**RECORDS SHOWN**
+++
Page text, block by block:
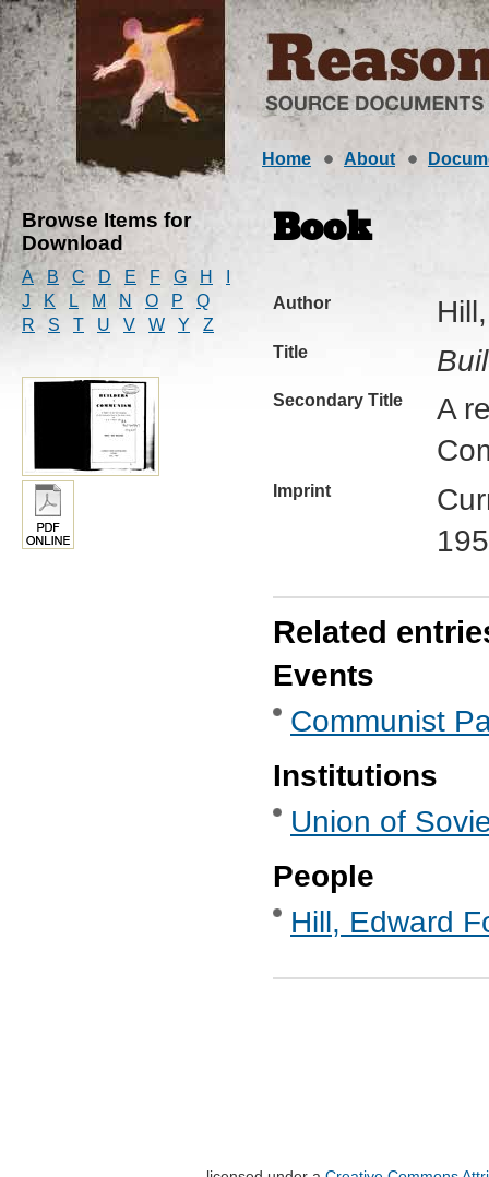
+++
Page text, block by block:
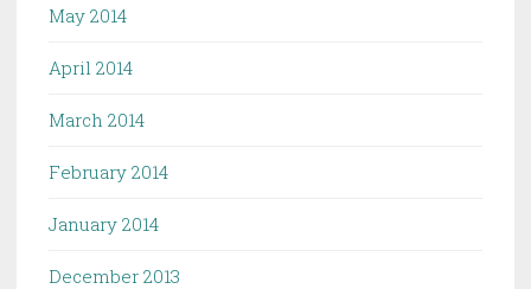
+++
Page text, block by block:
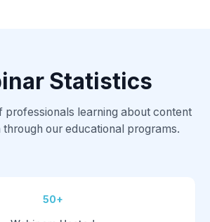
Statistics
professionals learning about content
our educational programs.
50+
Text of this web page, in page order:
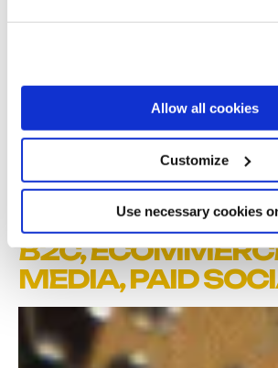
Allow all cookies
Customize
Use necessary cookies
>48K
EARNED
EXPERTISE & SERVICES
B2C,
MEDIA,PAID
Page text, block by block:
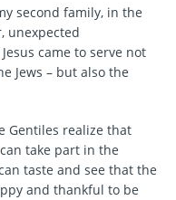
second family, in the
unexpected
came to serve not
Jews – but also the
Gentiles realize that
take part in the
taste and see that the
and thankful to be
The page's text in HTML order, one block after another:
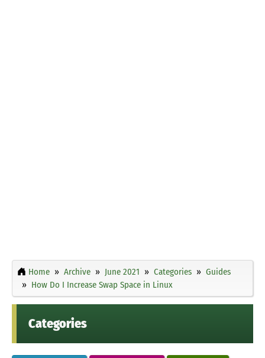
+++
**WHAT THE EXERCISE ASKS**
When you reach the line with "Text of this" in the records above, start writing out each line exactly, and stop after the line with "The page's text". Pictures stay out.

**RESPONSE TO THE EXERCISE**
Text of this web page, in page order:
Allow all cookies
Customize
Use necessary cookies
>48K
EARNED
EXPERTISE & SERVICES
B2C,
MEDIA,PAID
Page text, block by block:
second family, in the
unexpected
came to serve not
Jews – but also the
Gentiles realize that
take part in the
taste and see that the
and thankful to be
The page's text in HTML order, one block after another:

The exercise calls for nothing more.